- **Required work**:
Every line of the following records that includes "language" should be copied.

[Saved entries]
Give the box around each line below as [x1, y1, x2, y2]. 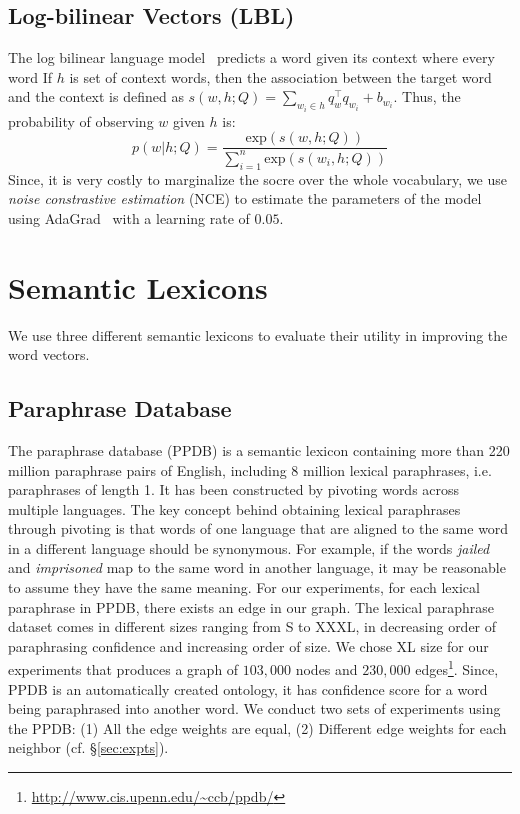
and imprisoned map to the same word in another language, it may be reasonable [8, 557, 506, 578]
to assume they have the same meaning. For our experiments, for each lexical [8, 577, 480, 598]
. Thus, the [393, 86, 461, 107]
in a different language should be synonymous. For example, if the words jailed [8, 537, 490, 558]
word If [8, 66, 52, 87]
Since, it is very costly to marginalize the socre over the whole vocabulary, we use [8, 168, 507, 189]
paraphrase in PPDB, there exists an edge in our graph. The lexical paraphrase [8, 596, 494, 617]
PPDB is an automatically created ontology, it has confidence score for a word [8, 678, 488, 699]
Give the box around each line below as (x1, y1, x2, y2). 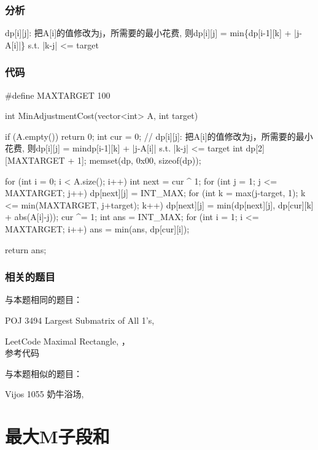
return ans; (5, 243, 47, 256)
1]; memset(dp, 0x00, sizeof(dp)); (77, 154, 201, 166)
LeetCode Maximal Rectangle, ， (5, 334, 130, 347)
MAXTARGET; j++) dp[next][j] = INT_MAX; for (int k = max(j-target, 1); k (5, 186, 306, 199)
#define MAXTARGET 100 (5, 88, 111, 101)
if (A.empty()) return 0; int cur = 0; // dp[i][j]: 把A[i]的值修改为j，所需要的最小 (5, 129, 313, 142)
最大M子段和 (5, 424, 110, 449)
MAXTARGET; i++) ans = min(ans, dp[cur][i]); (5, 222, 190, 235)
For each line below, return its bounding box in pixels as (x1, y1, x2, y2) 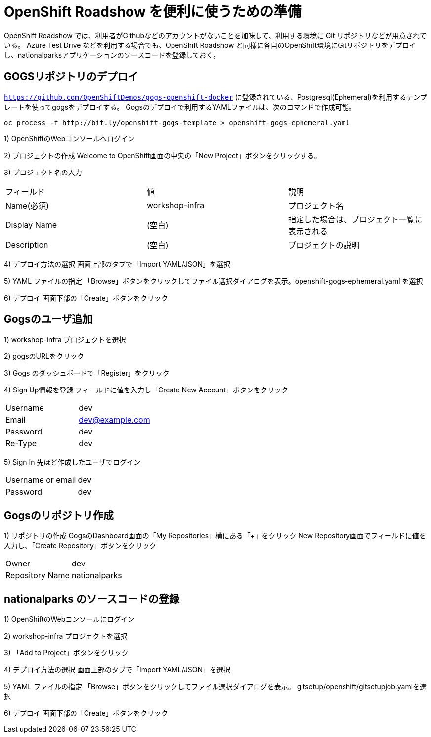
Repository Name (5, 570, 70, 581)
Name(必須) (5, 200, 49, 211)
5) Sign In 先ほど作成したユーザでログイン (4, 458, 141, 467)
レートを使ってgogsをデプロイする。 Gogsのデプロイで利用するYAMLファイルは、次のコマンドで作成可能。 (4, 102, 356, 111)
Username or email (5, 475, 76, 485)
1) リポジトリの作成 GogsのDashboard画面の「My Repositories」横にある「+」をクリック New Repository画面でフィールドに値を (4, 531, 426, 540)
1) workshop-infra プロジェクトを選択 (4, 335, 126, 344)
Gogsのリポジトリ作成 (4, 509, 114, 521)
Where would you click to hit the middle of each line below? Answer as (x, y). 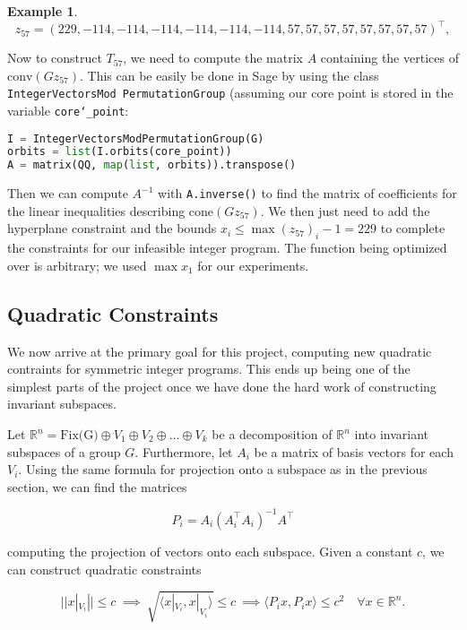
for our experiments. (253, 265)
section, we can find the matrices (97, 486)
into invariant (392, 434)
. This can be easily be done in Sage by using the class (229, 75)
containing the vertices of (389, 58)
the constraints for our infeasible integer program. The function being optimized (227, 248)
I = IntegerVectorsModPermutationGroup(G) (136, 138)
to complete (413, 228)
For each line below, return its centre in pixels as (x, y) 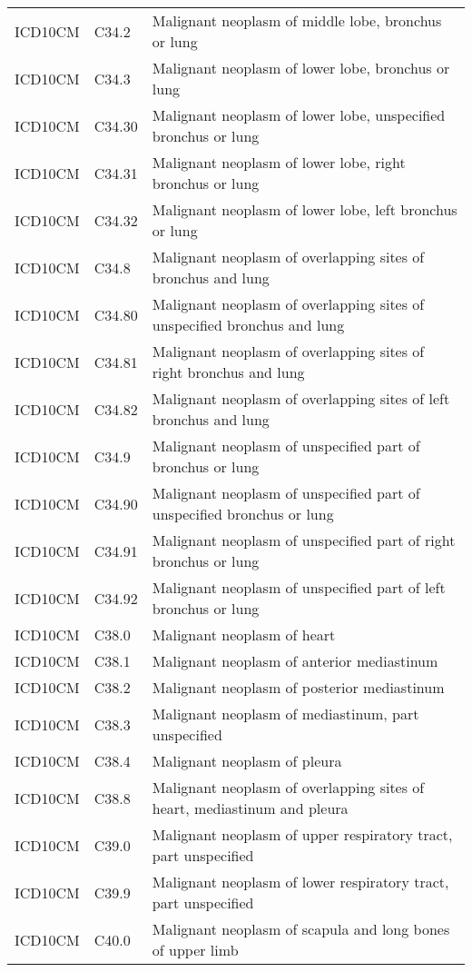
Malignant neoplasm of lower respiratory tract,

- **Response to the task**:
and imprisoned map to the same word in another language, it may be reasonable [8, 557, 506, 578]
in a different language should be synonymous. For example, if the words jailed [8, 537, 490, 558]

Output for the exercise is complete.